Participating in the Priestly, Prophetic and Kingly Mission of Christ

I spent the past two days at a seminar on Woman in the Church and in the World, sponsored by the Siena Symposium for Women, Family, and Culture. The seminar included some wonderful sessions on the problems confronting women, the Marian Dimension of the Church, the family as “domestic Church,” the mission of the laity, among others.

Near the end of the first day, we talked about an important subject not unique to women – the role of the laity. We looked at some beautiful language in Pope John Paul II’s Apostolic Exhortation, Christifideles Laici (The Vocation and Mission of the Lay Faithful in the Church and the World) addressing a subject we don’t often think about: “the priestly, prophetic and kingly dignity of the entire People of God.”

When we receive the sacrament of Baptism, we are anointed with oil as a sign that we are joined to Christ and share in his threefold mission as prophet, priest, and king.

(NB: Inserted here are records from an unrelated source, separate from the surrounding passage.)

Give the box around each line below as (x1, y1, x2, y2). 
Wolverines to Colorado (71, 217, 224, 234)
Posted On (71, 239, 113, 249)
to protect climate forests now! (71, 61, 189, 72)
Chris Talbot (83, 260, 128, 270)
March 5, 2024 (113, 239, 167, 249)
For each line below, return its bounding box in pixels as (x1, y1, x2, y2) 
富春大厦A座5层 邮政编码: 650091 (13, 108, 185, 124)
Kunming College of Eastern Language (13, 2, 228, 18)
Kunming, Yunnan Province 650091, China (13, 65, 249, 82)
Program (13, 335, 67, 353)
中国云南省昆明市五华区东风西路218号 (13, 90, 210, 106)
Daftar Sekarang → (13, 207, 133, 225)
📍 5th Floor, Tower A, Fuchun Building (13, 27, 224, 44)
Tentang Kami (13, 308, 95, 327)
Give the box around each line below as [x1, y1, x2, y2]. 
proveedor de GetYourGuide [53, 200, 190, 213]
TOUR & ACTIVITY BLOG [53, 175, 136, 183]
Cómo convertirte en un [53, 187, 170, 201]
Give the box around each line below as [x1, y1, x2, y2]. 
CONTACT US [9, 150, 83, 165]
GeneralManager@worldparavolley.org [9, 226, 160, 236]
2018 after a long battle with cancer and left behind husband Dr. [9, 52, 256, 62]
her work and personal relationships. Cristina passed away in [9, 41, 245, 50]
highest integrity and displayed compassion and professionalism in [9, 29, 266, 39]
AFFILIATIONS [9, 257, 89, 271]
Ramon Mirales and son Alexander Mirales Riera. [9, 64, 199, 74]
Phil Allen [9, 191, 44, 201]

One of the aims of Christifideles Laici is to remind us of this charge, to encourage us to take seriously our role in this mission.

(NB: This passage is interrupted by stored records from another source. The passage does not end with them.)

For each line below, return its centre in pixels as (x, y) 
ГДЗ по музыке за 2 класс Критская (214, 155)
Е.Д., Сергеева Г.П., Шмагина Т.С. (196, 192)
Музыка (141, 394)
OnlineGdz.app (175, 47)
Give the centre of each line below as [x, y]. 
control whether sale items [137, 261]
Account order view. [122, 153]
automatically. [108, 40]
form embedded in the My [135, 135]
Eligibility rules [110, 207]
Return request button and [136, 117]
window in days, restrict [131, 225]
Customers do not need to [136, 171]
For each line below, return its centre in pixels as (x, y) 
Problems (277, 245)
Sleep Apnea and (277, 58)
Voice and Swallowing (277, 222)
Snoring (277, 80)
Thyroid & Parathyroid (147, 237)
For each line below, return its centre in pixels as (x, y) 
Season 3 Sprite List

What does it mean for us to share in the priestly, prophetic and kingly mission of Christ? (Do we even think about that question?)

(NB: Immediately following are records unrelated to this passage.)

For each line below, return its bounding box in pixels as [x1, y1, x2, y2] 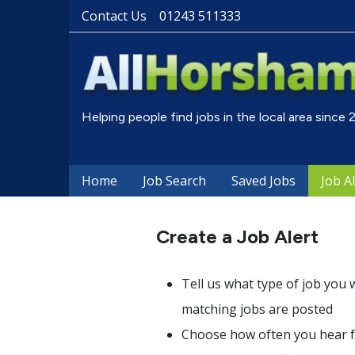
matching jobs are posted [181, 300, 333, 318]
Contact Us [82, 7, 147, 25]
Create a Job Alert [155, 225, 319, 248]
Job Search [143, 172, 206, 189]
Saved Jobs [231, 172, 296, 189]
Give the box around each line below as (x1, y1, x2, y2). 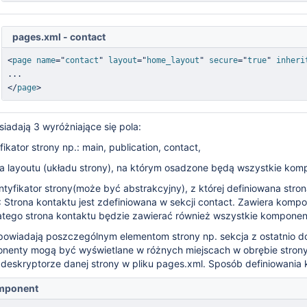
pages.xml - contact (12, 31, 106, 42)
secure (209, 56, 238, 65)
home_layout (147, 56, 199, 65)
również (175, 210, 213, 221)
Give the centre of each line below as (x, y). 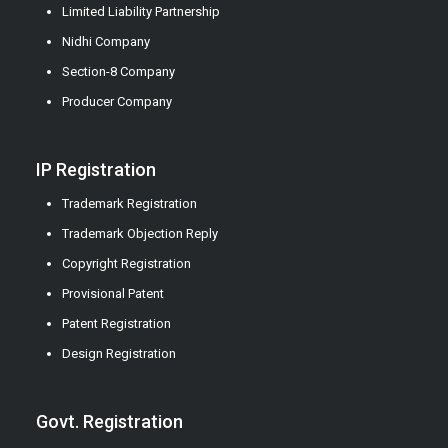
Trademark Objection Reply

To be a prophet in the Christian sense means to “accept the Gospel in faith and to proclaim it in word and deed.”

To participate in the kingly mission means to “seek to overcome in [ourselves] the kingdom of sin.” Someone suggested in our discussion that for us to act kingly means for us to exercise sovereignty over ourself to that we may then make a gift of ourself to others.

To share in Jesus priestly mission, which for Jesus meant sacrificing himself on the cross, means for us to let all of our activities become spiritual sacrifices, that is, to carry out all of our deeds in the Spirit and with love.

It is a tall order. But that is what we are called to by our baptism.